Jewish Social Services of Madison is expecting to resettle about 25 refugees fleeing Afghanistan after the rapid regime change in that country.
“The state of Wisconsin is supposed to be receiving 399 Afghans through the crisis that’s currently unfolding. Dane County we will be getting 25,” said Executive Director Dawn Berney, referring the collapse of the Afghan government in August after the United States made plans to fully withdraw troops. Berney interviewed in late September.
Jewish Social Services is one of six agencies in the state that resettles refugees, and it is the only agency that resettles in Dane County. Jewish Social Services does the work as an affiliate of HIAS, an international nonprofit formerly known as the Hebrew Immigrant Aid Society. HIAS has a long history of resettling Jews but has broadened its mission.
When asked why Jewish Social Services of Madison takes up this cause, Berney answered with a common refrain from HIAS: “We used to do this work because they were Jewish. Now we do the work because we are Jewish.”
The 25 Afghans to be resettled in Dane County will either have had a connection with the U.S. military, or a military contractor, or will be considered humanitarian parolees, Berney said. They are likely already at U.S. bases, awaiting their transfers. Those connected with the military will be resettled under the Afghan Special Immigrant Visa program, a federal program designed to assist those who assisted the United States. The “parolees” will be people temporarily in America and awaiting a determination.
How resettlement works
Jewish Social Services has staff dedicated to resettlement, with most funding coming from HIAS and the state of Wisconsin. It resettles people with significant assistance from Open Doors for Refugees, a Madison nonprofit.
“Once we know that we are taking a case and we know when they are arriving, if we have enough time, we will find them an apartment that is appropriately sized,” Berney said. “We fully furnish and stock the apartment so that it has all of the toiletries and all the furniture. We stock the pantry with a week’s worth of food. When they arrive in Madison, there is a culturally appropriate home-cooked meal waiting for them.”
Jewish Social Services also helps refugees with government paperwork, helps them find jobs and helps them enroll in English language classes if needed. It helps any children enroll in school.
Typically, the small nonprofit learns of a family coming to Dane County with anywhere from two days to a couple of weeks notice.
For example, as Berney was being interviewed in late September, she was awaiting a refugee family coming through a different refugee program. The notice was about a week before arrival. Some rapid work found an apartment quickly, but not in time for an immediate move in. “So we will be putting them in an extended stay hotel for two nights,” she said.
It’s not completely clear how government refugee rules will apply to the impending arrival of the 25 Afghans, but at this time it seems they may not be eligible for cash assistance or food stamps, she said. Thus, if you’d like to be helpful, gift card donations are welcome. Either staff will use a card for refugee needs or literally hand a card over to a refugee family.
“We don’t have storage space for stuff,” Berney said.

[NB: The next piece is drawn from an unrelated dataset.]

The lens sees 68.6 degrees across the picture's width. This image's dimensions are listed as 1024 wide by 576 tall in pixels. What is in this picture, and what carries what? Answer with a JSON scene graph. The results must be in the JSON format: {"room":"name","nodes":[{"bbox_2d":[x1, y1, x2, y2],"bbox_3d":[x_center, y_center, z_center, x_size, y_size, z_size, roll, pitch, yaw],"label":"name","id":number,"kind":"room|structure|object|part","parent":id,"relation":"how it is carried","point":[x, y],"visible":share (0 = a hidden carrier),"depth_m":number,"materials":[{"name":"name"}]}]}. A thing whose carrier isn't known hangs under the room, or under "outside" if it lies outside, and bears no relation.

The most helpful gift cards will be for Target, Woodmans, Walmart, Burlington Coat Factory or ten-packs for Madison buses, Berney said. Send to: Jewish Social Services, 6434 Enterprise Lane, Madison, WI 53719. Questions: (608) 442-4081.

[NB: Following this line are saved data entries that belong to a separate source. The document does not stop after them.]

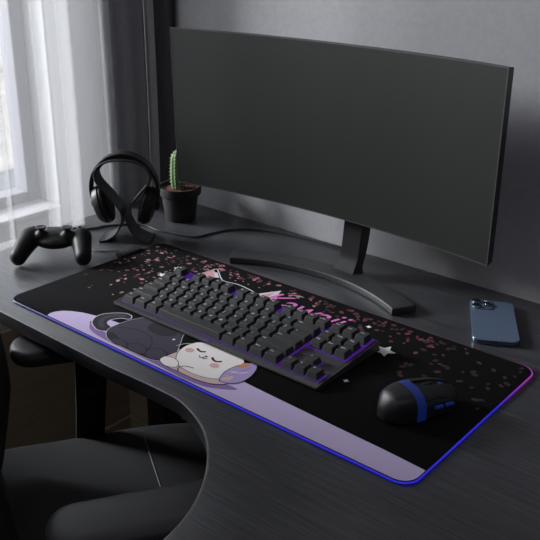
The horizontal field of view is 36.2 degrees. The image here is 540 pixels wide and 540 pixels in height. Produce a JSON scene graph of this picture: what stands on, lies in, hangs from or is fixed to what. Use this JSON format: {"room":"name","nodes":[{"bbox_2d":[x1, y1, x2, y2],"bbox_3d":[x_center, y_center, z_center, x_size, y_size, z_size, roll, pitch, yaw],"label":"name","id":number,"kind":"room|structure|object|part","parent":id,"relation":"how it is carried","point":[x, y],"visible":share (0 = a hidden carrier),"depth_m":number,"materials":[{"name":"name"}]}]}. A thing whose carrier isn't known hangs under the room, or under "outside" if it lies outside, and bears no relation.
{"room":"home office","nodes":[
{"label":"home office","id":0,"kind":"room"},
{"bbox_2d":[0,0,104,331],"bbox_3d":[-1.379,-0.283,0.788,0.160,2.480,2.970,18,28,36],"label":"sheer curtain","id":1,"kind":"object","parent":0,"point":[60,46],"depth_m":1.84,"materials":[{"name":"white fabric"}]},
{"bbox_2d":[0,0,62,226],"bbox_3d":[-0.718,-0.747,1.405,0.135,1.484,0.642,18,28,36],"label":"window","id":2,"kind":"structure","parent":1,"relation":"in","point":[22,202],"depth_m":1.83,"materials":[{"name":"grey"}]},
{"bbox_3d":[-0.751,-0.758,1.430,0.050,1.484,0.642,18,28,36],"label":"frame","id":3,"kind":"part","parent":2,"relation":"part of","materials":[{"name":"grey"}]},
{"bbox_3d":[-0.708,-0.061,1.675,0.085,0.010,0.640,18,28,36],"label":"sill","id":4,"kind":"part","parent":2,"relation":"part of","materials":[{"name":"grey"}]},
{"bbox_2d":[0,329,129,448],"bbox_3d":[-1.327,0.675,1.131,0.006,0.450,2.970,18,28,36],"label":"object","id":5,"kind":"structure","parent":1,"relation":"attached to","point":[42,408],"depth_m":2.00,"materials":[{"name":"brown wood"}]},
{"bbox_2d":[105,414,131,432],"bbox_3d":[-0.633,0.540,1.966,0.012,0.070,0.804,18,28,36],"label":"baseboard","id":6,"kind":"structure","parent":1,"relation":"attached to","point":[124,423],"depth_m":2.21,"materials":[{"name":"brown wood"}]},
{"bbox_3d":[-0.630,-1.441,0.975,0.181,0.021,1.065,18,28,36],"label":"curtain rod","id":7,"kind":"object","parent":1,"relation":"attached to","visible":0},
{"bbox_2d":[92,0,150,207],"bbox_3d":[-0.313,-0.824,1.589,0.016,1.575,0.139,18,28,36],"label":"drape","id":8,"kind":"object","parent":7,"relation":"hanging from","point":[118,24],"visible":0.75,"depth_m":1.77,"materials":[{"name":"grey fabric"}]},
{"bbox_2d":[153,0,175,182],"bbox_3d":[-0.220,-0.859,1.581,0.064,1.502,0.016,18,28,36],"label":"drape","id":9,"kind":"object","parent":7,"relation":"hanging from","point":[163,10],"visible":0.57,"depth_m":1.76,"materials":[{"name":"black fabric"}]},
{"bbox_2d":[142,0,539,303],"bbox_3d":[0.818,-0.324,0.954,3.400,2.480,0.100,18,28,36],"label":"wall","id":10,"kind":"structure","parent":0,"point":[500,32],"depth_m":1.40,"materials":[{"name":"paint"}]},
{"bbox_2d":[130,416,148,427],"bbox_3d":[0.809,0.820,1.340,3.082,0.070,0.012,18,28,36],"label":"baseboard","id":11,"kind":"structure","parent":10,"relation":"attached to","point":[135,422],"depth_m":2.22,"materials":[{"name":"brown wood"}]},
{"bbox_2d":[129,390,187,422],"bbox_3d":[0.814,0.558,1.242,3.094,0.630,0.006,18,28,36],"label":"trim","id":12,"kind":"structure","parent":10,"relation":"attached to","point":[138,406],"depth_m":2.20,"materials":[{"name":"brown wood"}]},
{"bbox_3d":[-0.180,1.311,0.359,3.400,0.100,3.170,18,28,36],"label":"floor","id":13,"kind":"structure","parent":0,"visible":0},
{"bbox_2d":[0,333,206,539],"bbox_3d":[-0.278,0.393,1.215,0.574,0.930,0.601,-7,24,-17],"label":"office chair","id":14,"kind":"object","parent":13,"relation":"on","point":[140,483],"visible":0.65,"depth_m":1.29,"materials":[{"name":"black fabric"}]},
{"bbox_3d":[-0.418,0.165,1.069,0.150,0.400,0.450,-7,24,-17],"label":"backrest","id":15,"kind":"part","parent":14,"relation":"part of","materials":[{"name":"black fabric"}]},
{"bbox_3d":[-0.291,0.117,1.344,0.253,0.028,0.086,-7,24,-17],"label":"armrest","id":16,"kind":"part","parent":14,"relation":"part of","materials":[{"name":"grey plastic"}]},
{"bbox_3d":[-0.301,0.200,1.377,0.021,0.021,0.008,-7,24,-17],"label":"knob","id":17,"kind":"part","parent":14,"relation":"part of","materials":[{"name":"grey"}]},
{"bbox_3d":[-0.306,0.266,1.421,0.070,0.284,0.026,-7,24,-17],"label":"arm post","id":18,"kind":"part","parent":14,"relation":"part of","materials":[{"name":"black plastic"}]},
{"bbox_3d":[-0.239,0.410,1.237,0.459,0.099,0.495,-7,24,-17],"label":"seat","id":19,"kind":"part","parent":14,"relation":"part of","materials":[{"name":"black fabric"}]},
{"bbox_3d":[-0.135,0.289,0.974,0.253,0.028,0.086,-7,24,-17],"label":"armrest","id":20,"kind":"part","parent":14,"relation":"part of","materials":[{"name":"grey"}]},
{"bbox_2d":[0,196,539,539],"bbox_3d":[-0.267,0.674,0.808,1.686,0.726,2.067,18,28,36],"label":"desk","id":21,"kind":"object","parent":13,"relation":"on","point":[262,481],"visible":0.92,"depth_m":1.01,"materials":[{"name":"grey wood"}]},
{"bbox_2d":[10,225,91,265],"bbox_3d":[-0.395,-0.048,1.509,0.145,0.058,0.095,0,23,-1],"label":"game controller","id":22,"kind":"object","parent":21,"relation":"on","point":[29,239],"visible":1,"depth_m":1.50,"materials":[{"name":"black plastic"}]},
{"bbox_2d":[92,248,118,251],"bbox_3d":[-0.351,-0.051,1.592,0.176,0.004,0.037,16,27,32],"label":"cable","id":23,"kind":"object","parent":21,"relation":"on","point":[92,248],"visible":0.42,"depth_m":1.56,"materials":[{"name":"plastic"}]},
{"bbox_2d":[93,158,154,243],"bbox_3d":[-0.280,-0.138,1.596,0.110,0.163,0.058,2,23,2],"label":"stand","id":24,"kind":"object","parent":21,"relation":"on","point":[139,233],"visible":0.95,"depth_m":1.59,"materials":[{"name":"grey metal"}]},
{"bbox_2d":[89,151,159,223],"bbox_3d":[-0.279,-0.158,1.587,0.135,0.141,0.070,2,23,2],"label":"headphones","id":25,"kind":"object","parent":24,"relation":"hanging from","point":[104,208],"visible":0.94,"depth_m":1.57,"materials":[{"name":"black plastic"}]},
{"bbox_2d":[91,185,115,222],"bbox_3d":[-0.323,-0.129,1.602,0.057,0.075,0.063,18,28,36],"label":"ear cup","id":26,"kind":"object","parent":25,"relation":"on","point":[104,209],"depth_m":1.58,"materials":[{"name":"black"}]},
{"bbox_2d":[97,156,135,169],"bbox_3d":[-0.279,-0.205,1.568,0.099,0.029,0.020,2,23,2],"label":"cushion","id":27,"kind":"object","parent":25,"relation":"on","point":[105,158],"depth_m":1.55,"materials":[{"name":"black fabric"}]},
{"bbox_2d":[137,186,156,223],"bbox_3d":[-0.237,-0.126,1.598,0.057,0.075,0.063,18,28,36],"label":"ear cup","id":28,"kind":"object","parent":25,"relation":"on","point":[148,205],"depth_m":1.57,"materials":[{"name":"black"}]},
{"bbox_3d":[-0.259,0.197,1.979,0.060,0.702,0.060,18,28,36],"label":"leg","id":29,"kind":"part","parent":21,"relation":"part of","materials":[{"name":"grey metal"}]},
{"bbox_2d":[160,180,201,222],"bbox_3d":[-0.188,-0.142,1.727,0.091,0.072,0.091,18,28,36],"label":"plant pot","id":30,"kind":"object","parent":21,"relation":"on","point":[180,206],"visible":0.86,"depth_m":1.70,"materials":[{"name":"ceramic"}]},
{"bbox_2d":[169,150,185,189],"bbox_3d":[-0.189,-0.207,1.697,0.038,0.083,0.039,18,28,36],"label":"cactus","id":31,"kind":"object","parent":30,"relation":"on","point":[175,184],"visible":0.52,"depth_m":1.69,"materials":[{"name":"green plant"}]},
{"bbox_2d":[85,223,341,247],"bbox_3d":[-0.128,-0.074,1.653,0.552,0.004,0.078,4,23,7],"label":"cable","id":32,"kind":"object","parent":21,"relation":"on","point":[149,226],"visible":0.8,"depth_m":1.66,"materials":[{"name":"black plastic"}]},
{"bbox_2d":[13,244,532,483],"bbox_3d":[-0.035,0.089,1.260,0.779,0.009,0.348,18,28,36],"label":"mat","id":33,"kind":"object","parent":21,"relation":"on","point":[340,418],"visible":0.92,"depth_m":1.15,"materials":[{"name":"black fabric"}]},
{"bbox_2d":[114,266,379,390],"bbox_3d":[-0.047,0.074,1.260,0.410,0.027,0.154,18,28,36],"label":"keyboard","id":34,"kind":"object","parent":33,"relation":"on","point":[309,350],"visible":1,"depth_m":1.23,"materials":[{"name":"grey plastic"}]},
{"bbox_3d":[-0.044,0.076,1.263,0.398,0.012,0.138,18,28,36],"label":"key plate","id":35,"kind":"part","parent":34,"relation":"part of","materials":[{"name":"grey plastic"}]},
{"bbox_3d":[-0.046,0.085,1.266,0.410,0.002,0.150,18,28,36],"label":"plate","id":36,"kind":"part","parent":34,"relation":"part of","materials":[{"name":"black plastic"}]},
{"bbox_2d":[377,377,456,423],"bbox_3d":[0.186,0.159,1.044,0.109,0.036,0.060,-10,25,-24],"label":"mouse","id":37,"kind":"object","parent":33,"relation":"on","point":[412,400],"visible":1,"depth_m":1.02,"materials":[{"name":"black plastic"}]},
{"bbox_2d":[379,380,426,422],"bbox_3d":[0.172,0.162,1.036,0.060,0.036,0.044,18,28,36],"label":"light","id":38,"kind":"object","parent":37,"relation":"attached to","point":[405,401],"depth_m":1.02,"materials":[{"name":"blue"}]},
{"bbox_3d":[0.217,0.168,1.038,0.061,0.024,0.009,-16,28,-35],"label":"panel","id":39,"kind":"part","parent":37,"relation":"part of","materials":[{"name":"grey"}]},
{"bbox_2d":[170,27,513,314],"bbox_3d":[0.085,-0.179,1.398,0.654,0.400,0.137,18,28,36],"label":"monitor","id":40,"kind":"object","parent":21,"relation":"on","point":[409,145],"visible":1,"depth_m":1.36,"materials":[{"name":"black plastic"}]},
{"bbox_2d":[469,298,519,346],"bbox_3d":[0.349,0.080,1.290,0.071,0.013,0.144,5,23,10],"label":"smartphone","id":41,"kind":"object","parent":21,"relation":"on","point":[491,322],"visible":1,"depth_m":1.28,"materials":[{"name":"blue glass"}]},
{"label":"outside","id":42,"kind":"structure","parent":0,"visible":0},
{"bbox_2d":[0,47,15,191],"bbox_3d":[-4.600,1.640,13.478,2.180,15.600,19.000,18,28,36],"label":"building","id":43,"kind":"structure","parent":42,"point":[7,175],"depth_m":11.61,"materials":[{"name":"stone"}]}
]}

“I really appreciate Jewish Social Services and also Open Doors for this apartment and all the stuff,” said an Afghan refugee named Khalid, speaking at a Sept. 1, 2021, 50th Apartment Celebration put on by Open Doors, as recorded by Spectrum News 1. Khalid, a special immigrant visa recipient and a translator, has one daughter and one son and has been in the United States for several years now.
100 more refugees
Jewish Social Services settles refugees regularly. They can come in waves, though there were far fewer refugees coming during the Trump administration, Berney said
Between May 28 and the end of August, Jewish Social Services resettled almost 50 refugees. For a small agency, that’s a lot all at once. Many of these recent refugees have come from either Afghanistan, fleeing even before the regime change, or from the Democratic Republic of the Congo.

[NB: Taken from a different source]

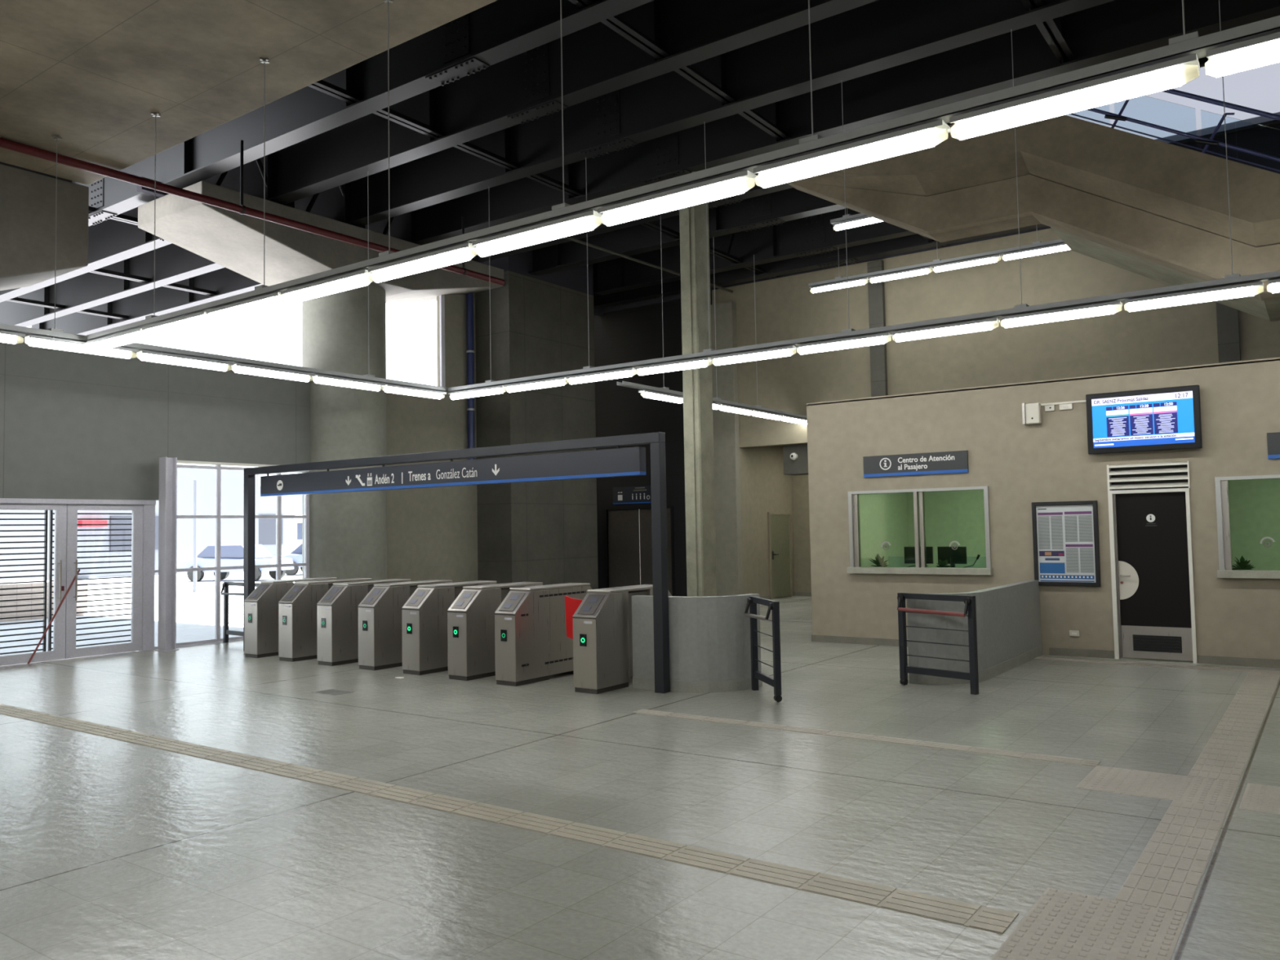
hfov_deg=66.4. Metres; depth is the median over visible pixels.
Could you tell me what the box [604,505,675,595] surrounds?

In addition to the coming 25 refugees related to the Afghanistan regime change, often airlifted out, another 100 refugees from various places are to arrive in Dane County over the course of the next year.
“We’re already a resettlement agency so we had already agreed to resettle 100 refugees from all over the world,” Berney said. Some could come from Afghanistan.
“The Jewish value of welcoming the stranger is such an important value for Jewish Social Services,” Berney said. It’s important to care for the vulnerable, she said, “and who is more vulnerable than refugees?”